Title:Signal Transduction Abnormalities in Suicide: Focus on Phosphoinositide Signaling System
Volume: 12
Issue: 7
Author(s): Ghanshyam N. Pandey
Affiliation:
Keywords:
Brain-derived neurotrophic factor, cyclic AMP response element binding protein, 5-hydroxytryptamine2A receptor,
phosphoinosited signaling, protein kinase A, protein kinase C, postmortem brain, suicide.
Abstract: Suicide is a major public health concern and each year about one million people die by suicide worldwide.
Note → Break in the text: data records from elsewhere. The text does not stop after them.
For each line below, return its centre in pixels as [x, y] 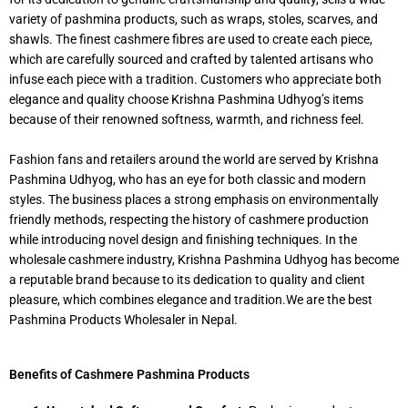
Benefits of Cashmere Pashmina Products [129, 375]
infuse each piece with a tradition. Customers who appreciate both [195, 79]
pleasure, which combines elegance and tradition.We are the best [191, 299]
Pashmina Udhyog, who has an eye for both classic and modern [188, 179]
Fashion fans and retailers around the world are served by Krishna [194, 159]
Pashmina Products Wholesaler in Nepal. [123, 319]
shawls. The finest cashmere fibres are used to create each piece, [191, 39]
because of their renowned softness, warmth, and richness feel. [187, 119]
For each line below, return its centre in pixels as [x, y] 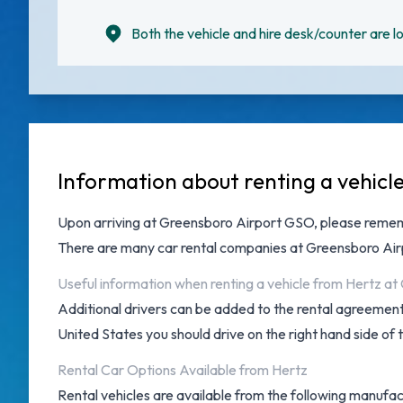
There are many [107, 247]
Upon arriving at [108, 222]
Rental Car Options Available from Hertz [183, 370]
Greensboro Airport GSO [237, 222]
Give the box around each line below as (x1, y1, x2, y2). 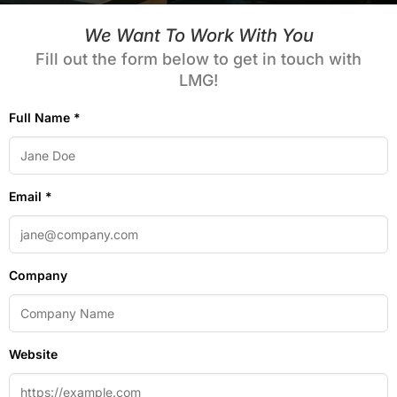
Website (9, 346, 58, 362)
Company (9, 267, 67, 283)
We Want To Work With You (83, 24, 314, 46)
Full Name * (9, 109, 81, 125)
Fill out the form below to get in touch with (35, 49, 362, 68)
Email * (9, 188, 52, 204)
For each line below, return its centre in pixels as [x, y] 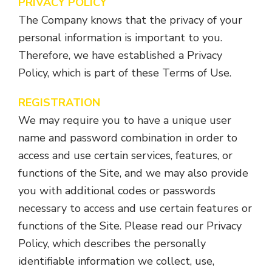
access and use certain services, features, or [125, 155]
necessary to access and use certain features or [135, 208]
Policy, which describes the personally [112, 243]
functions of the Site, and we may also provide [133, 173]
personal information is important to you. [120, 38]
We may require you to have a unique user [125, 120]
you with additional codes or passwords [117, 191]
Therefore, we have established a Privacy [120, 55]
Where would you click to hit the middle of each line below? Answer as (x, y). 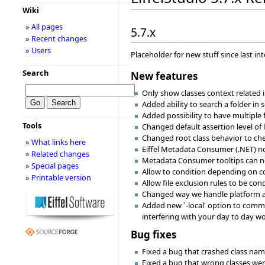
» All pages (44, 27)
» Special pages (52, 166)
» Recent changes (56, 38)
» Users (38, 50)
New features (164, 76)
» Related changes (57, 154)
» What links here (55, 142)
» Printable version (58, 177)
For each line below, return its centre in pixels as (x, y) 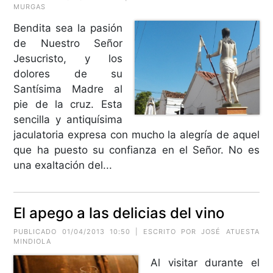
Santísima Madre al (68, 89)
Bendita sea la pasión (68, 28)
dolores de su (68, 73)
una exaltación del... (63, 165)
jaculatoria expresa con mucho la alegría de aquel (136, 134)
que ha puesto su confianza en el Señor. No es (136, 150)
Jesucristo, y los (68, 58)
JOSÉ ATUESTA (230, 231)
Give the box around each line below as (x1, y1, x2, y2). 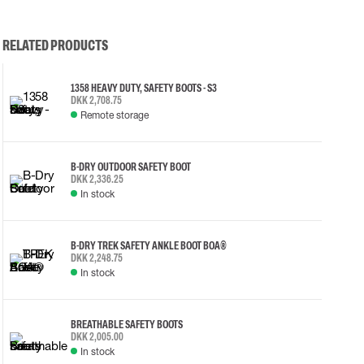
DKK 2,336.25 (70, 172, 123, 185)
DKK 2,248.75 (70, 251, 123, 264)
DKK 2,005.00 (70, 330, 123, 343)
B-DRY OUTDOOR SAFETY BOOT (70, 160, 191, 173)
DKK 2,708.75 (70, 93, 122, 106)
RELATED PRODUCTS (2, 37, 108, 54)
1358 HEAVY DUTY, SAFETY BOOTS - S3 (70, 81, 217, 94)
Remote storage (80, 108, 149, 121)
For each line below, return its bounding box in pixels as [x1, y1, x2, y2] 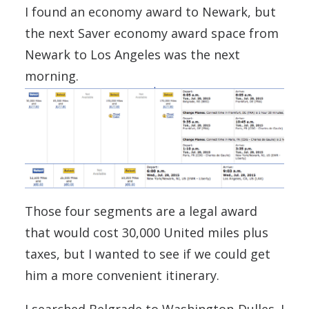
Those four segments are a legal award [25, 203, 257, 220]
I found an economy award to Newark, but [25, 3, 276, 21]
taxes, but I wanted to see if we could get [25, 246, 270, 263]
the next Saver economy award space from [25, 25, 279, 42]
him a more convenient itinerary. [25, 267, 219, 284]
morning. [25, 68, 79, 85]
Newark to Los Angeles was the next [25, 46, 240, 63]
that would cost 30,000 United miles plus [25, 224, 268, 241]
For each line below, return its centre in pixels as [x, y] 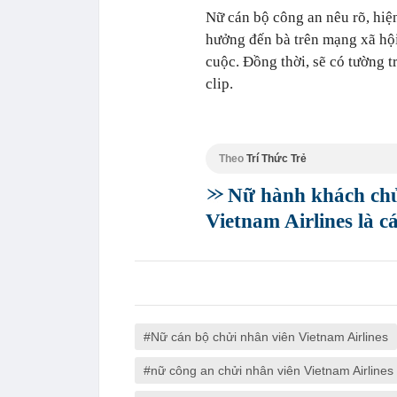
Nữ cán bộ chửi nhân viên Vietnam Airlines [269, 337]
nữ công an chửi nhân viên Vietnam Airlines [272, 371]
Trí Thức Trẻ [276, 159]
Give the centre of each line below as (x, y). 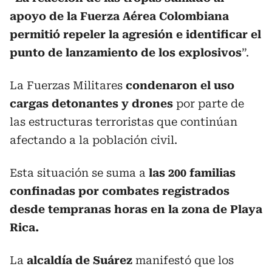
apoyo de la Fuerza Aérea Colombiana (119, 16)
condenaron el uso (180, 85)
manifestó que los (183, 260)
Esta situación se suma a (78, 173)
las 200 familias (191, 173)
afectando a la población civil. (93, 140)
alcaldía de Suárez (80, 260)
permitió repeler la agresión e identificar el (135, 34)
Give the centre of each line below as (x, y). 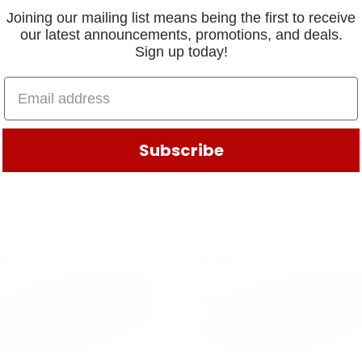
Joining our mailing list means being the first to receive (181, 18)
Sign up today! (181, 52)
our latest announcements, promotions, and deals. (181, 35)
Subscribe (181, 150)
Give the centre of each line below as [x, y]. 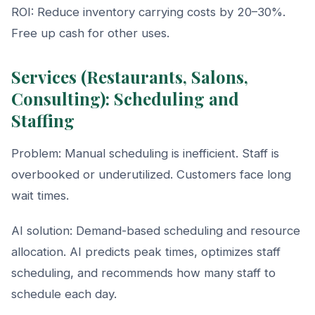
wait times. [40, 195]
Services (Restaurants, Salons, [130, 76]
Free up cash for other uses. [90, 33]
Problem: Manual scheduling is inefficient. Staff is [145, 153]
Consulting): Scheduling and [125, 98]
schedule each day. [64, 294]
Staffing [43, 120]
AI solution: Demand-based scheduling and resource [156, 230]
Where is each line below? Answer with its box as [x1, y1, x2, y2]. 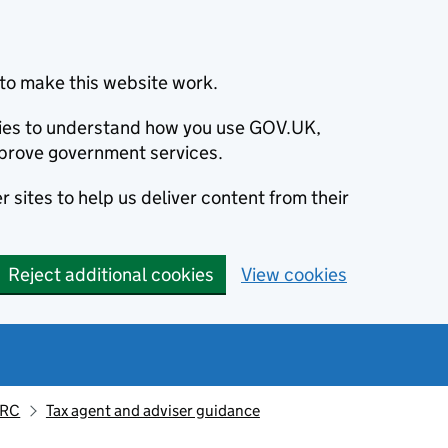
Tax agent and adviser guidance [45, 401, 260, 420]
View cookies [241, 263, 347, 286]
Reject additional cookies [8, 263, 214, 286]
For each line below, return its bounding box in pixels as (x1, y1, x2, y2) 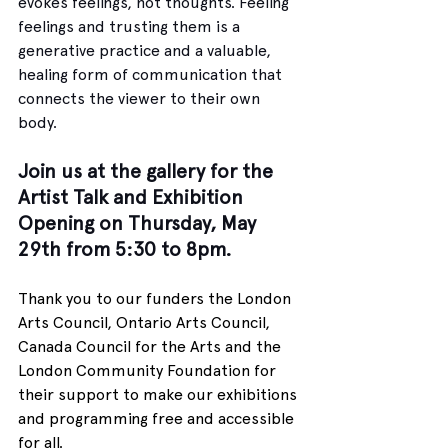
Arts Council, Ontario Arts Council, (18, 312, 274, 332)
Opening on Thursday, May (18, 210, 261, 235)
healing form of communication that (18, 64, 286, 84)
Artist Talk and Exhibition (18, 184, 248, 209)
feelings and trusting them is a (18, 16, 244, 36)
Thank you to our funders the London (18, 288, 295, 308)
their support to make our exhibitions (18, 384, 301, 404)
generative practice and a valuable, (18, 40, 275, 60)
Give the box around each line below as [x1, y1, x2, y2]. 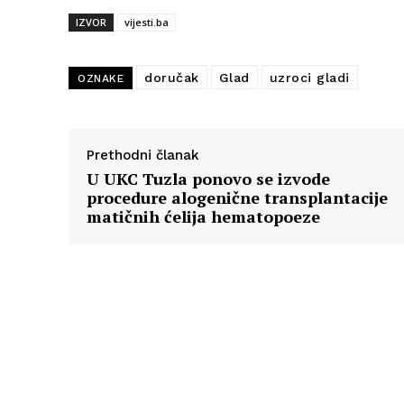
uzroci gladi [269, 70, 350, 86]
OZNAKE [78, 72, 124, 86]
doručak [144, 70, 199, 86]
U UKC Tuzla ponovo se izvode [87, 168, 330, 190]
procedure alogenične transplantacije [87, 187, 388, 209]
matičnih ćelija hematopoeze [87, 206, 320, 228]
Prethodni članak [87, 147, 199, 164]
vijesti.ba [124, 15, 169, 30]
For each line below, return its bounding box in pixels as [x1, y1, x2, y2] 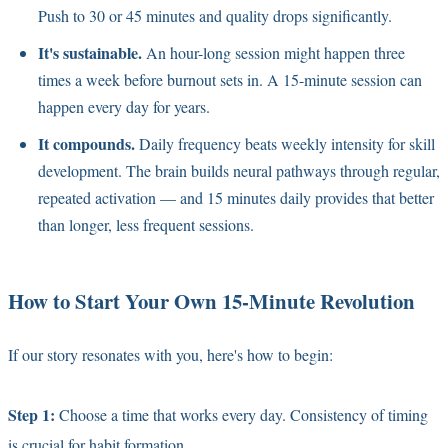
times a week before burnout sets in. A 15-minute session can [38, 68, 422, 90]
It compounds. [38, 131, 135, 155]
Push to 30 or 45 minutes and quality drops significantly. [38, 4, 392, 26]
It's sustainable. [38, 40, 142, 64]
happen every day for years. [38, 95, 210, 117]
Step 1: [8, 402, 55, 426]
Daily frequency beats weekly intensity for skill [135, 132, 435, 154]
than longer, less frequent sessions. [38, 213, 254, 235]
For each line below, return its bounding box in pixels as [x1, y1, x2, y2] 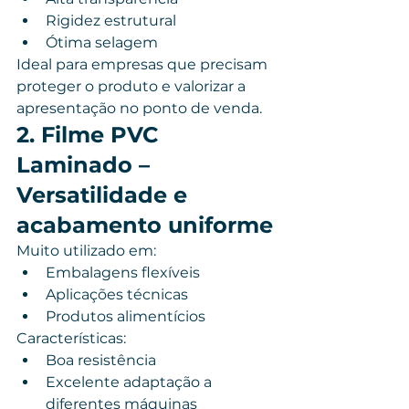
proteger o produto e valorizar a [16, 78, 249, 95]
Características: [16, 330, 126, 347]
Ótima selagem [46, 34, 158, 51]
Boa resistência [46, 351, 156, 369]
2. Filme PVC [16, 121, 165, 148]
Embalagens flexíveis [46, 264, 200, 281]
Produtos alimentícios [46, 308, 205, 325]
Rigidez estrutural [46, 12, 176, 29]
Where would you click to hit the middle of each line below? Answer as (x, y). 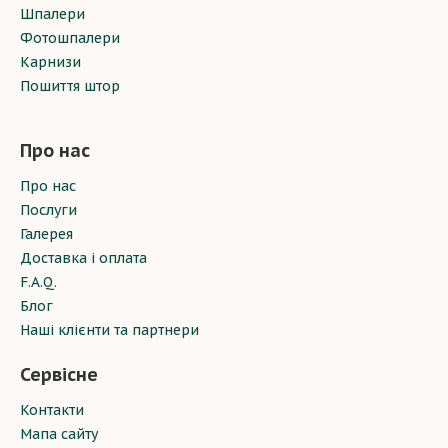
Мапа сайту (59, 434)
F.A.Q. (38, 282)
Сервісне (59, 374)
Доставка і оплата (83, 258)
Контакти (52, 410)
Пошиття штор (70, 86)
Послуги (48, 210)
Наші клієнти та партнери (109, 330)
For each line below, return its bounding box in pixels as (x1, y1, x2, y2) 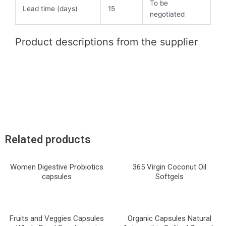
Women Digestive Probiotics (10, 162, 103, 172)
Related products (5, 133, 91, 146)
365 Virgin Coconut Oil (133, 162, 206, 172)
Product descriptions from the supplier (15, 35, 198, 48)
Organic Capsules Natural (128, 213, 211, 223)
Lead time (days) (22, 5, 78, 13)
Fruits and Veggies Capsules (9, 213, 104, 223)
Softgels (155, 172, 184, 182)
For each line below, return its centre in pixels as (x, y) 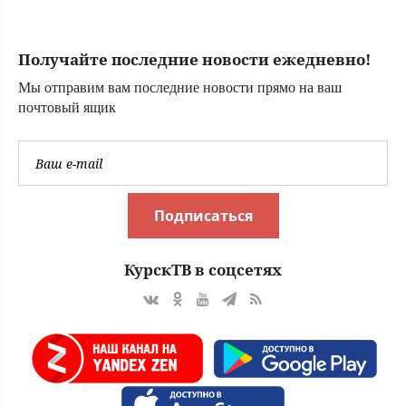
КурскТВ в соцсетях (203, 270)
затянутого (65, 25)
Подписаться (203, 216)
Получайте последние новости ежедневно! (194, 60)
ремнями (58, 44)
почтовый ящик (67, 108)
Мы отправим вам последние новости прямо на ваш (180, 88)
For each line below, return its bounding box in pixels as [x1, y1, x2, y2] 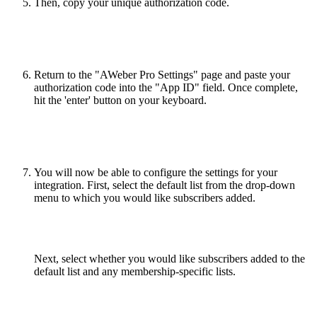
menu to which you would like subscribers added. [34, 192, 255, 204]
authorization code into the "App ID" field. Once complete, [34, 81, 298, 94]
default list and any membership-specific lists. [34, 265, 236, 278]
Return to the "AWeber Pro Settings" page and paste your [34, 69, 290, 81]
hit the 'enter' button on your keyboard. [34, 94, 207, 107]
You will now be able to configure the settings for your [34, 166, 277, 179]
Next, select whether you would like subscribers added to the [34, 253, 305, 265]
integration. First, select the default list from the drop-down [34, 179, 295, 192]
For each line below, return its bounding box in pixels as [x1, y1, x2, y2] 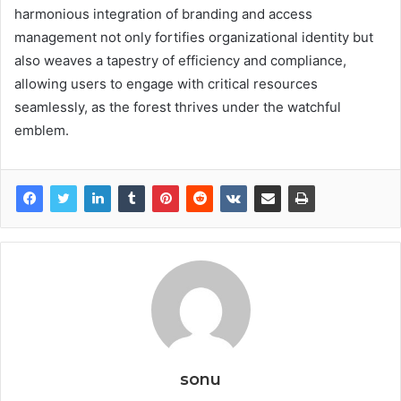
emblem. [14, 121, 69, 139]
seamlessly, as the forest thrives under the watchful [14, 98, 341, 115]
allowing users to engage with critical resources [14, 74, 318, 92]
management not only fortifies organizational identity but [14, 28, 373, 46]
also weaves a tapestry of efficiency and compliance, [14, 51, 346, 69]
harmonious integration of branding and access [14, 4, 312, 22]
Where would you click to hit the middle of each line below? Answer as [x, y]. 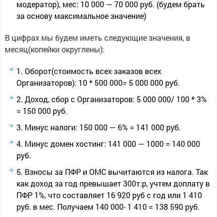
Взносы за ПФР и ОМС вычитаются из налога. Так [116, 172]
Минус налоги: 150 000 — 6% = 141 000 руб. [102, 127]
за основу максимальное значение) [81, 16]
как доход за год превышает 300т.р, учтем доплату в [113, 183]
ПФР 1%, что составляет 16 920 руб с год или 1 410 [109, 195]
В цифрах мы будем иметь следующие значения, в [97, 38]
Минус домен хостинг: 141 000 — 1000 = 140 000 [112, 144]
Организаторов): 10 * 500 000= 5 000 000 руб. [98, 83]
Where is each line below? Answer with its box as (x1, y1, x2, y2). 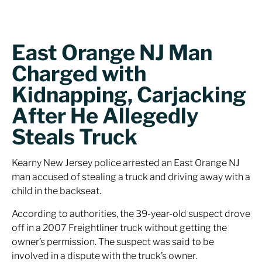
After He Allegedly (12, 103, 198, 129)
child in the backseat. (12, 185, 101, 196)
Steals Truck (12, 124, 137, 150)
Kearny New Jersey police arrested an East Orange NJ (12, 157, 240, 168)
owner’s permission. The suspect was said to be (12, 236, 214, 247)
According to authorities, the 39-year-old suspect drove (12, 208, 250, 219)
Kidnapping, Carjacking (12, 82, 246, 108)
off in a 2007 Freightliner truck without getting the (12, 222, 227, 233)
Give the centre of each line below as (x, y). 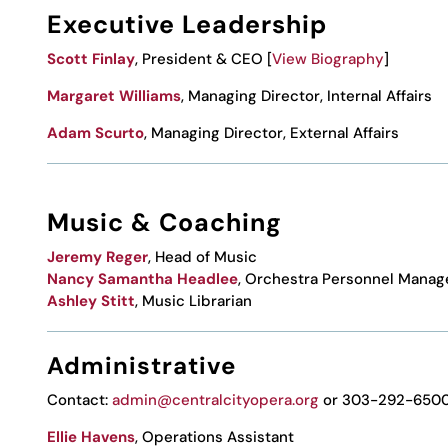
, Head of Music (203, 256)
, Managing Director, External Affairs (272, 132)
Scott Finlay (91, 58)
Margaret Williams (114, 95)
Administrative (142, 365)
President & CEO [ (207, 58)
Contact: (80, 399)
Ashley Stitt (91, 300)
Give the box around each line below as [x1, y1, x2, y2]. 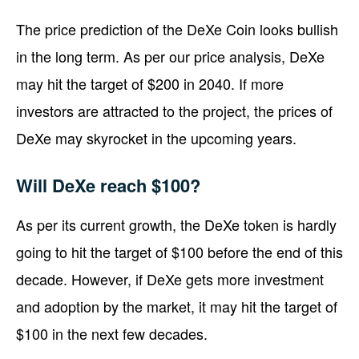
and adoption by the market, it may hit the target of [16, 295, 337, 317]
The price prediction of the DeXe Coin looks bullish [16, 18, 338, 39]
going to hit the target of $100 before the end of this [16, 240, 343, 262]
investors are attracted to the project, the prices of [16, 99, 333, 121]
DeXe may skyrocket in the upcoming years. [16, 127, 296, 148]
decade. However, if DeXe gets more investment [16, 268, 324, 289]
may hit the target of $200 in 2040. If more [16, 72, 284, 94]
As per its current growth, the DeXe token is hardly [16, 213, 337, 235]
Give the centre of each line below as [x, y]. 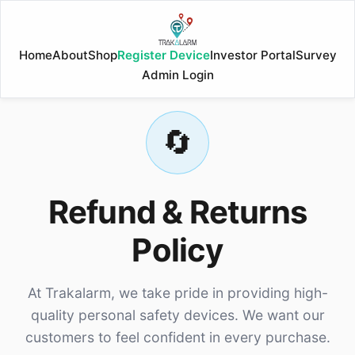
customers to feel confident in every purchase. [177, 337]
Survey [316, 55]
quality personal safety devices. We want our [177, 315]
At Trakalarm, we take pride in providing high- [177, 293]
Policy [177, 250]
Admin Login [177, 75]
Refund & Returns [177, 212]
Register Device [163, 55]
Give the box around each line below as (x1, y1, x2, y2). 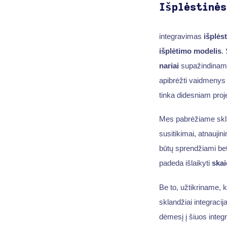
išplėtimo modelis (159, 46, 221, 55)
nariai (159, 61, 179, 70)
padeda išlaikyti (159, 159, 212, 168)
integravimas (159, 31, 204, 41)
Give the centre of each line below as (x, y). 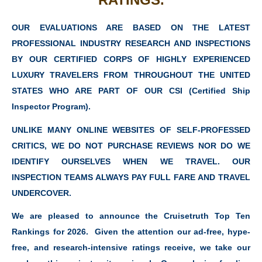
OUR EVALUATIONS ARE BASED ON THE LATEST (131, 28)
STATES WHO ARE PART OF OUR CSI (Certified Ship (131, 91)
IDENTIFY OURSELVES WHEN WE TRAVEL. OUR (131, 161)
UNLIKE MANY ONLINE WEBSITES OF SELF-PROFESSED (131, 130)
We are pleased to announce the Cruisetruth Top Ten (131, 216)
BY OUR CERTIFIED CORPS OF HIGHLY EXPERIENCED (131, 59)
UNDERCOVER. (42, 193)
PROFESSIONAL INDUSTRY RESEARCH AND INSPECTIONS (131, 44)
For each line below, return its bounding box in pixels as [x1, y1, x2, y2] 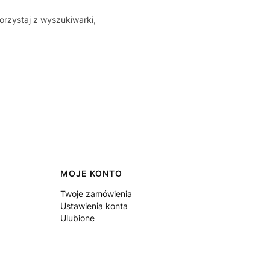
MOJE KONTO [60, 168, 122, 179]
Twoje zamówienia [60, 189, 132, 199]
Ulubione [60, 213, 95, 224]
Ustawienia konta [60, 201, 128, 212]
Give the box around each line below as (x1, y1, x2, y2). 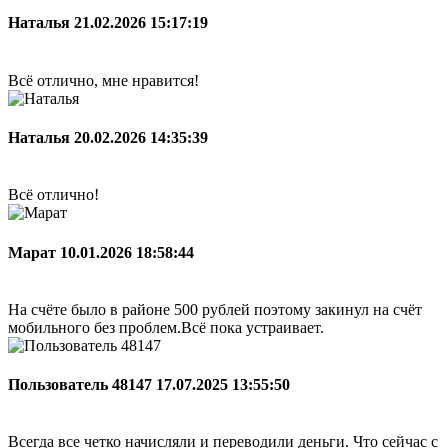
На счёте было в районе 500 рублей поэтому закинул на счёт (8, 300, 422, 318)
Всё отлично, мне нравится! (8, 71, 199, 89)
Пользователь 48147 (8, 376, 156, 394)
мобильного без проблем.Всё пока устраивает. (8, 318, 324, 336)
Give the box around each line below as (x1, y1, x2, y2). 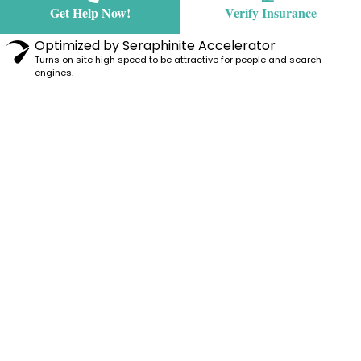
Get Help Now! (50, 3, 131, 23)
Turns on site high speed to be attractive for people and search (35, 53, 322, 67)
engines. (35, 66, 73, 80)
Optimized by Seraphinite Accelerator (35, 36, 276, 56)
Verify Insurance (225, 3, 317, 23)
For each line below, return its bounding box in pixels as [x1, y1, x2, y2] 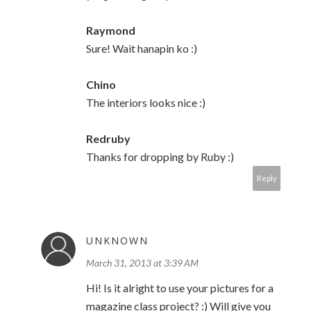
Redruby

Recent studies suggest that suicide may be associated with specific neurobiological abnormalities. Earlier studies of
neurobiology of suicide focused on abnormalities of the serotonergic mechanism. These studies suggested that some
serotonin receptor subtypes may be abnormal in the postmortem brain of suicide victims. Since these receptors are linked
to signal transduction pathways, abnormalities of signaling mechanisms have been recently studied in the postmortem
brain of suicide victims. Of particular interest is the 5-hydroxytryptamine2A receptor-linked phosphoinositide signaling
system. Several studies have focused on the abnormalities on the component of this signaling system and these studies
suggest the abnormalities of G proteins, the effectors phospholipase C and the second or the third messenger systems,
such as protein kinase A. Further studies revealed abnormalities in the downstream transcription factors such as the cyclic
AMP response element binding protein and some of the targeted genes of these transcription factors. The most important
gene in this aspect which has been studied in the suicide is the brain-derived neurotrophic factor. Here we critically review
the studies focusing on these components of the phosphoinositide signaling system in the postmortem brain of both adult
and teenage suicide victims. These studies provide a better understanding of the signal transduction abnormalities in
suicide focusing on the phosphoinositide signaling pathway. These studies may lead to new therapeutic agents targeting
specific sites in this signaling cascade.